由於人們愈來愈關注日益嚴重的資源枯竭及環境惡化的問題，因此開始重視以綠色製程替代傳統的石油化學製程，生產日常生活用的化學品，以降低對環境的衝擊。譬如近年來對於生物基聚醯胺(也稱為生物基尼龍)進行了許多研究，試圖取代傳統的化學合成聚醯胺(尼龍6和66)，進而生產生物基尼龍，如尼龍54、56和510。而1, 5-戊二胺 (俗稱屍胺) 是生物基尼龍的單體，其可利用基因改造微生物進行生產，如在重組大腸桿菌中，可利用離氨酸脫羧酶(CadA)催化離氨酸合成1, 5-戊二胺，並以磷酸吡哆醛(PLP)作為離氨酸脫羧酶的輔因子，而CadB蛋白則是促進離氨酸和1, 5-戊二胺運輸的逆轉運蛋白。
本研究構建了在T7誘導系統中共表達CadA和CadB的重組大腸桿菌，命名為BL21-AB。為了測定CadA活性，建立了使用pH指示劑（溴甲酚紫，BCP）偵測反應中顏色變化的比色測定法，其一個單位活性定義為每分鐘可催化生成1 mmol 的1, 5-戊二胺，且定義1 a.u. CadA為可以催化1 mmolcadaverine /min (unit)之酵素量。接著進行BL21-AB表達CadA的條件優化。在調查誘導的基本條件之後，0.007 mM的IPTG誘導劑、溫度32°C、80 rpm攪拌速率被決定為誘導蛋白表達的優化條件。當添加不同濃度離氨酸以搖瓶醱酵生產1, 5-戊二胺時，添加0.27 M和0.38 M的離氨酸分別生產15.33 g/L和18.40 g/L的1, 5-戊二胺。其中0.38 M離氨酸有較佳的轉化率為53.11%。由於BL21-AB對高濃度基質和產物的耐受性有限，影響到未來的商業化潛力，因此以全細胞生物轉化高濃度離氨酸被認為是有前景高效率生產1, 5-戊二胺的方法。
此外，也針對CadA活性進行動力學性質之探討。在Michaelis-Menten酵素動力學研究中，比較作為PLP前體的吡哆醇(PN)和吡哆醛(PL)對轉化不同濃度離胺酸的影響，並比較其Vmax、kM、kcat值。與使用PL和PLP作為輔因子相比之下，使用PN作為輔因子可得到最小的kcat/KM值，說明了在酵素反應中使用PN作為輔因子有最佳的轉化效率。另一方面，在酵素反應中提供前體PN和ATP可達到與直接添加PLP相近的活性(Vmax)。此外，為大量生產全細胞生物催化劑並降低醱酵成本，M9培養基被使用來替代LB培養基，用於培養BL21-AB菌株。在T7啟動子系統中，葡萄糖的存在導致CadA表達水平降低，因此選擇甘油作為碳源。在提升碳源和氮源的含量後，比細胞生長速率(µ)在M9CN(Y) 培養基中達到0.25 h-1，比LB培養基 (0.24 h-1)略高。另外，使用M9CN(Y) 培養基並控制pH在適當的條件，與LB培養基相比可達到約1.61倍的總活性，而每單位活性所需之培養基成本則可減少約87%。

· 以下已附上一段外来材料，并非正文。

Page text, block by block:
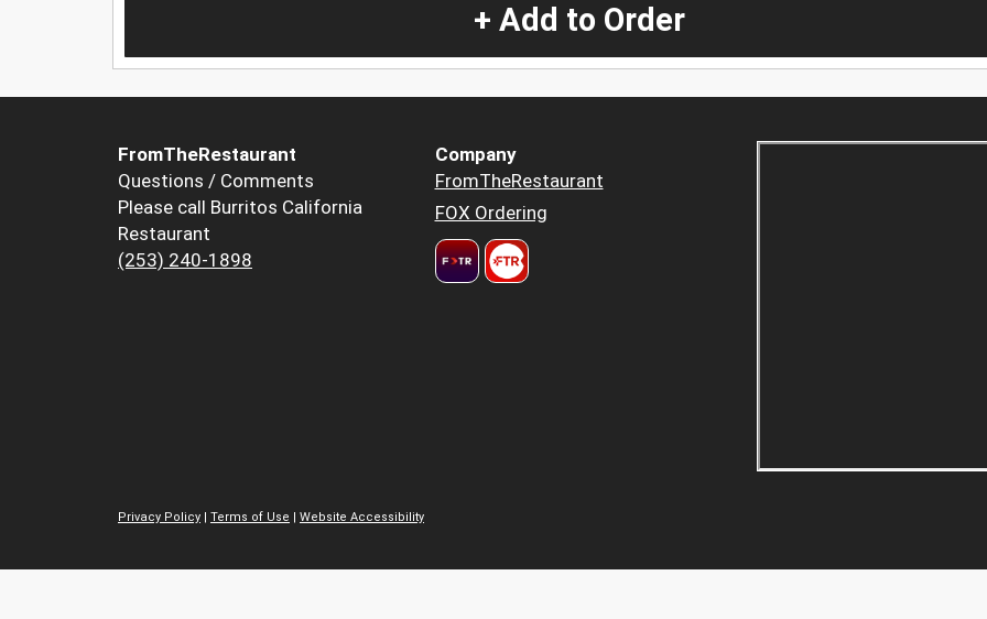
+ Add to Order
FromTheRestaurant
Questions / Comments
Please call Burritos California
Restaurant
(253) 240-1898
Company
FromTheRestaurant
FOX Ordering
Privacy Policy | Terms of Use | Website Accessibility
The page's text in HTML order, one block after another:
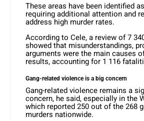
These areas have been identified
requiring additional attention and
address high murder rates.
According to Cele, a review of 7
showed that misunderstandings,
arguments were the main causes
results, accounting for 1 116
Gang-related violence is a big concern
Gang-related violence remains a
concern, he said, especially in the
which reported 250 out of the 268
murders nationwide.
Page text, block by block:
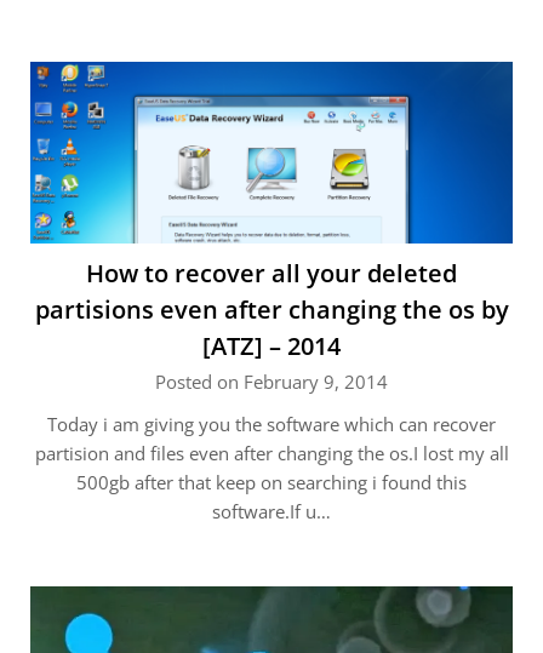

為確認CadB促進離氨酸和1, 5-戊二胺的轉運，比較BL21-A和BL21-AB轉化0.27 M離氨酸的結果。BL21-AB產生了27.45±2.87 g/L的戊二胺，高於BL21-A（11.13±4.26 g/L）。此結果說明CadB扮演著重要角色，藉由CadB攝取離氨酸同時分泌1, 5-戊二胺促進生物轉化效率，並減少1, 5-戊二胺在體內過度累積而產生毒性。當經由乙醇通透性處理後，不僅通透性BL21-A的產量增加至30.50±1.44 g/L，而且通透性BL21-AB的產量也提升至31.10±1.77 g/L，兩者經由滲透性處理後幾乎達到相同產量。為了進一步了解滲透性處理對生物轉化作用的影響，對未處理的、冷凍處理的和酒精處理的細胞作為生物催化劑進行了比較和討論。細胞在通透性處理後，細胞膜受損，小分子可以自由進入和離開細胞，因而提高了生物轉化效率。使用未經處理的細胞進行重複使用且循環轉化，細胞在第一次使用後，在第二次重複使用時轉化效率顯著提升，且其轉化效率達到與滲透性細胞相同。此實驗結果說明可能高濃度基質或產物對細胞產生毒性，因此其細胞膜受損，通透性增加，而提升生物轉化效率。也就是說，不僅滲透化的細胞，重複使用的細胞也被推測為死亡細胞。兩者皆因為細胞膜受損不具有調控功能，而小分子可以自由進入和離開細胞。另一方面，未處理的細胞在五次重複使用後，仍維持70.73±4.53%的生物轉化效率。
最後，為發展不直接添加昂貴的外源PLP的系統，嘗試將PN作為PLP前體應用於高濃度離氨酸生物轉化過程。結果顯示，在PLP補救合成途徑中，增強PN/PL/PM激酶(PdxK或PdxY)的表達是必要的未來工作。

Due to the increased concerns toward resource depletion and environmental issues, bio-based chemical production has been a hot research topic, aiming to reduce the environmental impacts arising from excessive uses of the conventional petroleum-based process for chemical production. For instance, bio-based polyamides (also known as nylon) have been receiving increasing research attention to replace traditional petroleum-based polyamides (nylon-6 and 66). Cadaverine, also known as 1, 5-diaminopentane, is the building block of bio-based nylons, such as nylon-54, 56, and 510. In the model bacteria Escherichia coli (E. coli), cadaverine is synthesized from lysine, catalyzed by the enzyme lysine decarboxylase (CadA) using pyridoxal phosphate (PLP) as the cofactor. On the other hand, CadB is an antiporter facilitating the excretion of lysine and cadaverine.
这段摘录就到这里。